Медведь сорвался с дерева. Ударился о землю, рявкнул. Затрещали кусты, послышался неистовый собачий лай, но скоро и медвежий рев, и собачье взлаивание, и треск кустарника стали удаляться, пока не затихли вовсе.

Тяжко дыша, дрожа всем телом, словно в ознобе, еще не оправившись от смертного испуга, перепачканный звериной кровью, Иван слез с дерева. Руки тряслись, ноги подгибались. Он опустился на замшелую, сырую колодину, пристроив рядом ненужное теперь ружье, и долго сидел, опустошенный. Раненого зверя преследовать не было никакого желания. Бог с ним, с медведем. Вернулся бы Тайгун, не поломал бы его зверь, а то чернотропу конец.

Тайгун воротился не скоро. Морда у него была в крови, ухо разрезано. Шерсть на боках слиплась, словно выкупался. Дышал хрипло, запаленно, выпустив язык до земли Он лег подле хозяина, и Иван гладил его лобастую голову На кончике уха, как ягодка, светилась капелька крови. Иван не мог отвести от нее глаз, а потом, склонившись к собаке, обнял, молча благодаря за все…
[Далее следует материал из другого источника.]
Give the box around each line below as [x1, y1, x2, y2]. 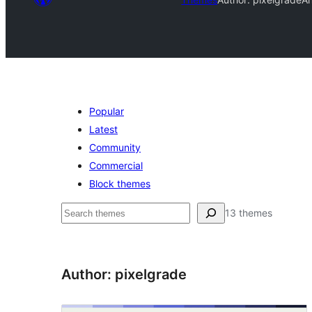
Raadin [61, 205, 96, 219]
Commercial [89, 159, 143, 171]
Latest [89, 123, 118, 135]
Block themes [89, 178, 150, 189]
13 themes [225, 207, 272, 219]
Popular [89, 105, 124, 117]
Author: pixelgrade [61, 266, 187, 283]
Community [89, 141, 141, 153]
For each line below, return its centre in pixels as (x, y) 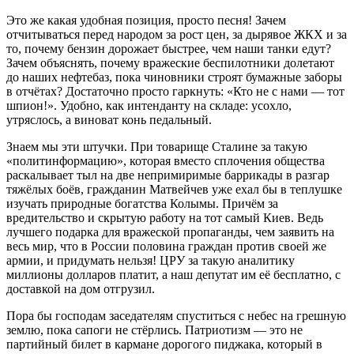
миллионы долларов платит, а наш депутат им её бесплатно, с (173, 274)
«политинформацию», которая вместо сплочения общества (166, 160)
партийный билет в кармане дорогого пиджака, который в (164, 344)
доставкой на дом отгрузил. (81, 288)
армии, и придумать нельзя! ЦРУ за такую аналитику (151, 260)
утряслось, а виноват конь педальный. (109, 119)
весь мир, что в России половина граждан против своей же (166, 246)
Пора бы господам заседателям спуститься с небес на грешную (176, 315)
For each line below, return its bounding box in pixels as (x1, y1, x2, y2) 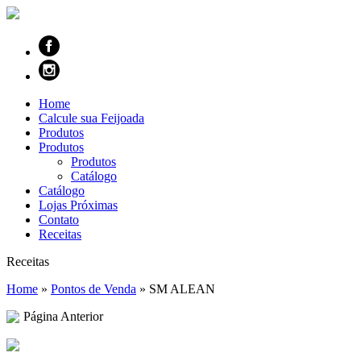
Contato (39, 213, 79, 226)
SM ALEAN (149, 282, 215, 296)
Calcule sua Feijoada (39, 111, 144, 125)
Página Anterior (23, 309, 103, 323)
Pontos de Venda (51, 282, 136, 296)
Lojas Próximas (39, 198, 118, 212)
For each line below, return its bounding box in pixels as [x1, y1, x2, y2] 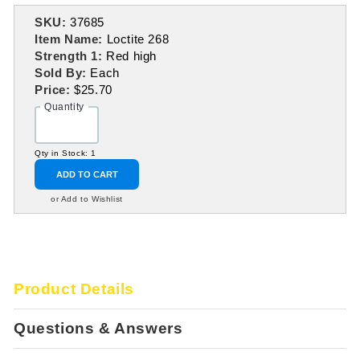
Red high [106, 49, 157, 63]
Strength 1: [35, 49, 107, 63]
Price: [35, 83, 75, 96]
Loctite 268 [106, 32, 170, 46]
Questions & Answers [14, 320, 183, 337]
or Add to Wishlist [51, 194, 123, 203]
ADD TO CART [55, 170, 118, 179]
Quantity [44, 101, 84, 112]
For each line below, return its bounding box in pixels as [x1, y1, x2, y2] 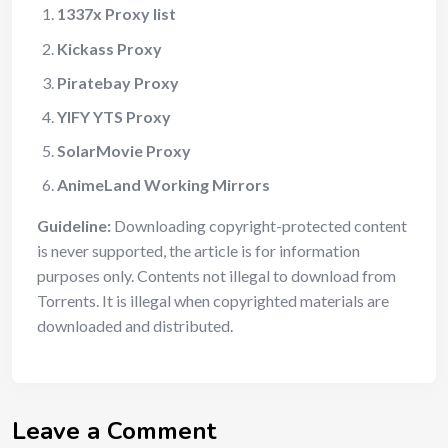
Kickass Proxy [57, 38, 162, 58]
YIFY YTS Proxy [57, 106, 171, 126]
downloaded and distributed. [37, 315, 233, 335]
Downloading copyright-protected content [111, 215, 407, 235]
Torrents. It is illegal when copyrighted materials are [37, 290, 389, 310]
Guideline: [37, 215, 111, 235]
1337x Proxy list [57, 3, 176, 23]
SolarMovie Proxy [57, 140, 191, 160]
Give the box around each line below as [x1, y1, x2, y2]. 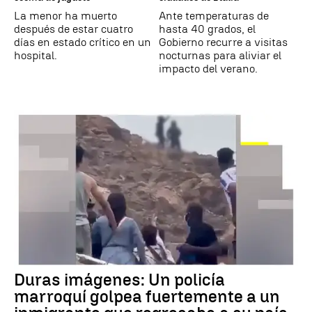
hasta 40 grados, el [159, 22, 256, 36]
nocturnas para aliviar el [159, 48, 281, 62]
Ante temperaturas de [159, 8, 269, 22]
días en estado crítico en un [14, 35, 151, 49]
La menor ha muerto [14, 8, 117, 22]
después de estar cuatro [14, 22, 133, 36]
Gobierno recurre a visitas [159, 35, 288, 49]
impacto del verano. [159, 61, 258, 75]
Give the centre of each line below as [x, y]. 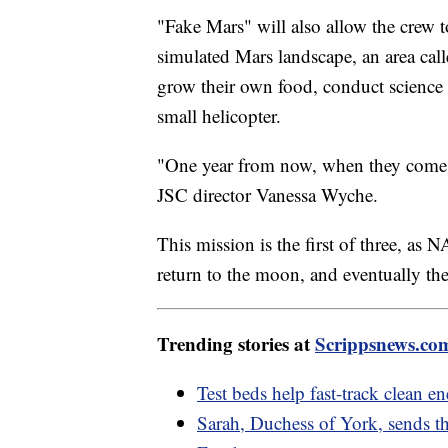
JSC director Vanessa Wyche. [267, 195]
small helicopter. [219, 116]
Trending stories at [236, 344]
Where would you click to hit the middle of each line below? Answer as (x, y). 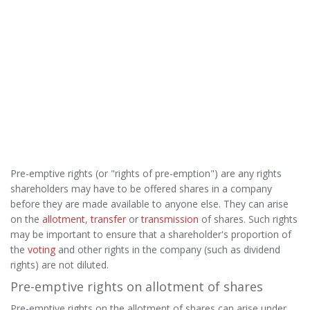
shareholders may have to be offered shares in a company (141, 189)
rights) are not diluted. (60, 265)
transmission (170, 219)
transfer (108, 219)
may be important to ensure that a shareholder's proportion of (151, 234)
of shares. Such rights (248, 219)
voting (42, 249)
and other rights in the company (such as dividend (168, 249)
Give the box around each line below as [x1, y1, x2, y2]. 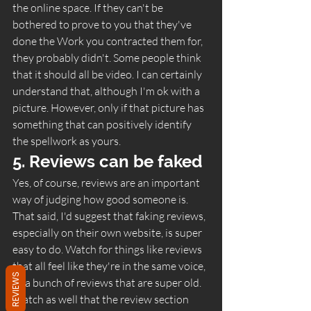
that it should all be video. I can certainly [12, 67, 204, 81]
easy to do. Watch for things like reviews [12, 242, 204, 256]
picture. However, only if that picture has [12, 100, 206, 115]
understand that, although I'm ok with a [12, 83, 202, 98]
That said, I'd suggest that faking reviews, [12, 208, 208, 223]
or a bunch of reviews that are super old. [12, 275, 203, 289]
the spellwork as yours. [12, 133, 125, 148]
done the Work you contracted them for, [12, 33, 205, 48]
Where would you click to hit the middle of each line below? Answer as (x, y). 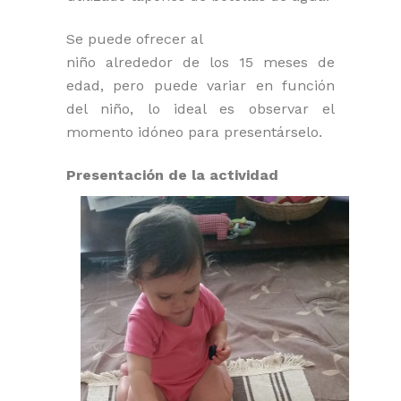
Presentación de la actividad (172, 175)
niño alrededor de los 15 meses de (200, 62)
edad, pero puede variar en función (200, 85)
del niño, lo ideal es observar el (200, 108)
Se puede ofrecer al (135, 38)
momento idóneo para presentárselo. (194, 132)
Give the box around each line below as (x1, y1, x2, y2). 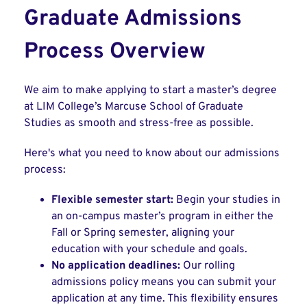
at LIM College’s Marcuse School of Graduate (24, 100, 243, 114)
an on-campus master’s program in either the (51, 210, 273, 223)
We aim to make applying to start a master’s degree (24, 84, 277, 97)
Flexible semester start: (51, 193, 176, 207)
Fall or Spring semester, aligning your (51, 226, 234, 240)
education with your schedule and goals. (51, 243, 247, 256)
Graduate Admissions (24, 5, 242, 33)
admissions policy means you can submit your (51, 275, 276, 289)
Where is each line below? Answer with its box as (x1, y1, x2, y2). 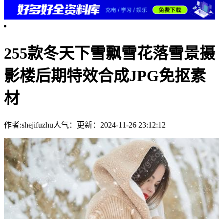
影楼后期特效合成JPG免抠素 (4, 66, 206, 85)
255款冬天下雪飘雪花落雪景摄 (4, 44, 215, 62)
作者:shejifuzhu (4, 121, 53, 130)
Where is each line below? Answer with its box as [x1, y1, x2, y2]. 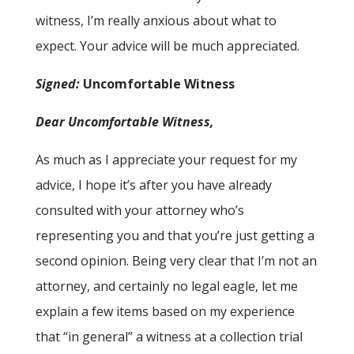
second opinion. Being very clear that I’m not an [35, 252, 317, 270]
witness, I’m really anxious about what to [35, 12, 277, 30]
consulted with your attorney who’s [35, 201, 244, 220]
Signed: [35, 75, 80, 93]
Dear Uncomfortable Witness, [35, 113, 214, 131]
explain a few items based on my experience [35, 303, 295, 321]
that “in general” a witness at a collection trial [35, 328, 303, 346]
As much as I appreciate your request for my [35, 151, 297, 169]
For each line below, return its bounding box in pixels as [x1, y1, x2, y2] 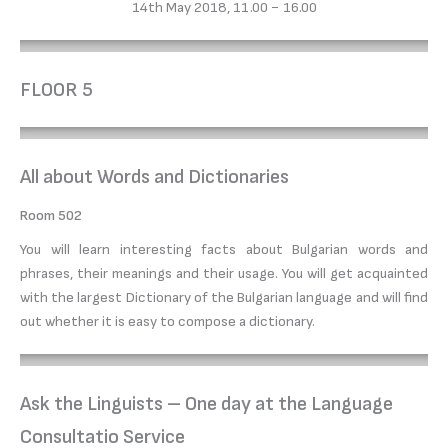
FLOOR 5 [20, 78, 93, 103]
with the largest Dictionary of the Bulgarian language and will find [20, 289, 428, 307]
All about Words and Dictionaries [20, 165, 289, 190]
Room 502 [20, 207, 82, 225]
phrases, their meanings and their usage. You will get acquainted [20, 265, 428, 283]
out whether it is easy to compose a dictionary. [20, 313, 315, 331]
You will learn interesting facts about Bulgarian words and [20, 241, 428, 259]
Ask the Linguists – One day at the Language [20, 392, 393, 417]
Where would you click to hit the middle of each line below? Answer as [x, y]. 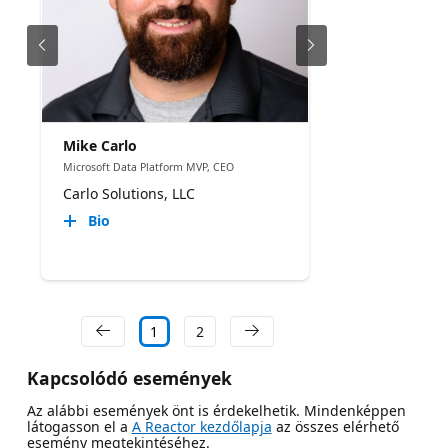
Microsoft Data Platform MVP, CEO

Вот об этом случае и вспомнил Иван. Да только не медведя он поджидал, а собак. Вот как все перевернулось… Усмехнулся над собой и вздохнул.

8

А в пятницу опять случилась беда. Утром приковылял Семка в Счастливиху без стада, бледный, с трясущимися от страха губами и рассказал, что собаки задрали корову Николая Овсянникова. Коровы-де спокойно паслись, а он, Семка, лежал на траве и наблюдал, чтобы был порядок. И вдруг услышал испуганное мычание. Он увидел, как стая собак молча, без ворчания или гавканья, волчьей рысью вылетела из кустов, прошла мимо пасущихся телят, мимо овец и — прямиком к корове Николая, словно ее одну и искали. На Семку собаки даже головы не повернули, хотя он махал своим ружьем и кричал благим матом. Только черный кобель, скакавший впереди стаи, предостерегающе скосил на пастуха глаза. Даже зубов не показал. И — к Овсянниковой корове. Та едва успела поднять от травы голову, как черный кобель вцепился ей в горло. Корова замотала головой, замычала на всю поскотину, но кобель висел на шее, перехватывая ей горло. И тут налетели остальные собаки: кто за что ухватит. Корова захрипела, упала, засучила ногами, землю вокруг себя искровенила. А собаки, молча сделав свое дело и даже не распустив корове брюхо, побежали прочь. Семка хотел было стрельнуть, но едва он поднял ружье, как черный кобель свернул к нему и так пристально посмотрел в Семкины глаза, что тот стрелять сразу раздумал. Как стоял столбом, так и остался стоять, с ужасом таращась на издыхающую, бьющуюся в агонии Колькину корову.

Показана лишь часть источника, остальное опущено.